After the euro pushed to a two-month high against the greenback following disappointing economic data earlier on Wednesday, the Fed's statement weakened the euro zone currency, albeit briefly.
But the dollar spiked higher against the yen, climbing from an early two-week low, before slipping back.
(Read More: Has the Yen Hit Bottom Against the Dollar Already?)
In its statement following a two-day meeting, the Fed reiterated it will continue to buy $85 billion worth of bonds each month to support a moderately expanding economy that still has too high an unemployment rate.
Only a month or so ago, investors expected the Fed to start scaling back asset purchases.
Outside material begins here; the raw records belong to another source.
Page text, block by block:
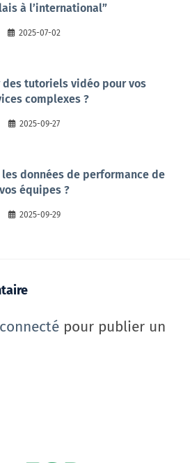
à l’international”
2025-07-02
des tutoriels vidéo pour vos
complexes ?
2025-09-27
données de performance de
vos équipes ?
2025-09-29
connecté pour publier un
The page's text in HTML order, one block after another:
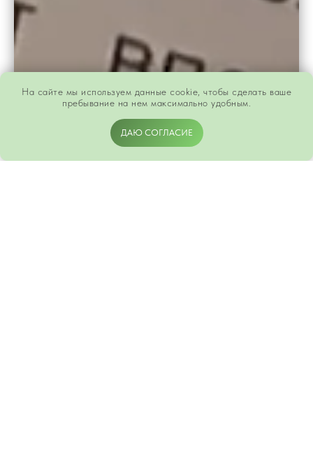
На сайте мы используем данные cookie, чтобы сделать ваше
пребывание на нем максимально удобным.
ДАЮ СОГЛАСИЕ
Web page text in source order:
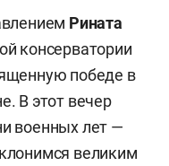
Рината
консерватории
победе в
В этот вечер
военных лет —
великим
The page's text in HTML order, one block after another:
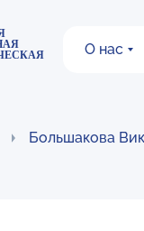
О нас
Большакова
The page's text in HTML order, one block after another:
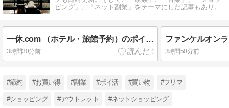
ピング」、「ネット副業」をテーマにした記事もあり。
一休.com （ホテル・旅館予約）のポイントサイトランキング｜一番お得な経由方法【2026年8月最新】
3時間30分前 3時間50分前
#節約 #お買い得 #副業 #ポイ活 #買い物 #フリマ
#ショッピング #アウトレット #ネットショッピング
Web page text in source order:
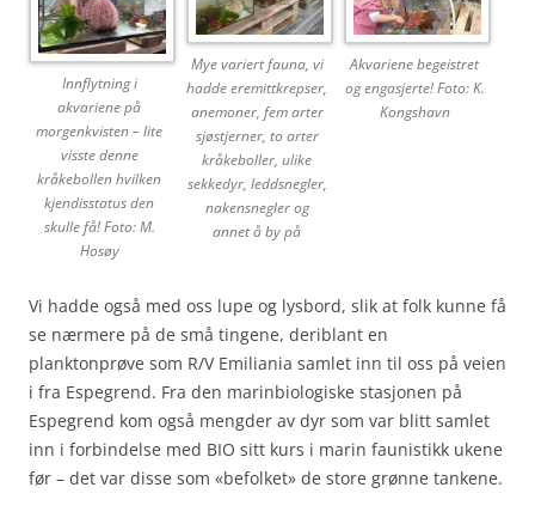
Innflytning i
akvariene på
morgenkvisten – lite
visste denne
kråkebollen hvilken
kjendisstatus den
skulle få! Foto: M.
Hosøy
Mye variert fauna, vi
hadde eremittkrepser,
anemoner, fem arter
sjøstjerner, to arter
kråkeboller, ulike
sekkedyr, leddsnegler,
nakensnegler og
annet å by på
Akvariene begeistret
og engasjerte! Foto: K.
Kongshavn
Vi hadde også med oss lupe og lysbord, slik at folk kunne få
se nærmere på de små tingene, deriblant en
planktonprøve som R/V Emiliania samlet inn til oss på veien
i fra Espegrend. Fra den marinbiologiske stasjonen på
Espegrend kom også mengder av dyr som var blitt samlet
inn i forbindelse med BIO sitt kurs i marin faunistikk ukene
før – det var disse som «befolket» de store grønne tankene.

"The talk of tapering (bond purchases) has not only been pushed to the back burner but pushed off the stove altogether. It's not something we're likely to see until 2014," said Michael Woolfolk, senior currency strategist at BNY Mellon in New York.
In late New York trade, the euro maintained a 0.15 percent advantage on the greenback, trading at $1.3186. The May Day holiday kept most of Europe's markets closed.
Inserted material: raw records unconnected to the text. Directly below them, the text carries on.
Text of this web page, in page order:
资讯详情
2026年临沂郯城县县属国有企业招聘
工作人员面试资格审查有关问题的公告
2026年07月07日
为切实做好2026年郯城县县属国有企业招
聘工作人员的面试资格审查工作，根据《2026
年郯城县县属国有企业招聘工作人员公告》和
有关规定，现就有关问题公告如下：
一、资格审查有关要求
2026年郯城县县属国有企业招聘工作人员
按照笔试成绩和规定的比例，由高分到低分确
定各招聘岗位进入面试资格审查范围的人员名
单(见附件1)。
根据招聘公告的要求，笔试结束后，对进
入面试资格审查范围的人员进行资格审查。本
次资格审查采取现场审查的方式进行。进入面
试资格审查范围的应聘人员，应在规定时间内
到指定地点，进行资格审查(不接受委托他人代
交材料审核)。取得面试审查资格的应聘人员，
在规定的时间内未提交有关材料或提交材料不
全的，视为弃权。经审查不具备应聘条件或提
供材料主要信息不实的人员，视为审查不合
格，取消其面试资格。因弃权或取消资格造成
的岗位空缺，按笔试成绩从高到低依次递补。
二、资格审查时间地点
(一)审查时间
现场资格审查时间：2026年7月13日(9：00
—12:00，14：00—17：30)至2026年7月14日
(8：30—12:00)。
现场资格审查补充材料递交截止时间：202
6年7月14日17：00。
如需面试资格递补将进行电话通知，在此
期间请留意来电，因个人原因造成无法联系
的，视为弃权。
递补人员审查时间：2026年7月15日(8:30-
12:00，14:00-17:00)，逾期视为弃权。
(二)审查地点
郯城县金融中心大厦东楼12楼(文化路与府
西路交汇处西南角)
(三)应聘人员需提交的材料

The European Central Bank is expected to cut the main euro zone interest rate at its monthly meeting on Thursday as the bloc's economy has weakened further.
(Read More: Why an ECB Rate Cut Could Be Too Little, Too Late)
"Going into the ECB meeting, it might cut its policy rate and it might give some forward guidance, which is the most you could expect to get. Those looking for quantitative easing from the ECB will be disappointed," said John Canally, investment strategist and economist at LPL Financial in Boston.
The U.S. dollar slipped 0.09 percent to trade at 97.32 yen.
Immediately following the Fed's statement the dollar had surged to a New York-session high of 97.54 yen before the gains eroded.
Over the last three trading days, the yen has found support around 97.18, the 38.2 percent Fibonacci Retracement level from the April 4 low to the April 11 high, according to Reuters data.
The dollar index, which measures the U.S. currency's value against a basket of currencies, dropped as low as 81.331, its weakest since Feb. 25. It was last at 81.606, down 0.17 percent.
Data released on Wednesday showed U.S. companies hired the smallest number of employees in seven months in April while manufacturing growth slowed.
Another report showed U.S. construction spending dropped to a seven-month low in March. Investors will get further clues about the health of the economy when the government releases its nonfarm payrolls report for April on Friday.
Economists are looking for job growth of 145,000 last month, up from 88,000 for March.
The pound spiked to a session high of $1.5604 after the Fed's decision, its best showing since mid-February. Earlier strength for sterling was underpinned by a better-than-expected U.K. manufacturing survey. It last traded at $1.5561, up 0.19 percent on the day.
The Australian dollar fell 0.9 percent to $1.0276 after data showed growth in China's manufacturing sector unexpectedly slowed.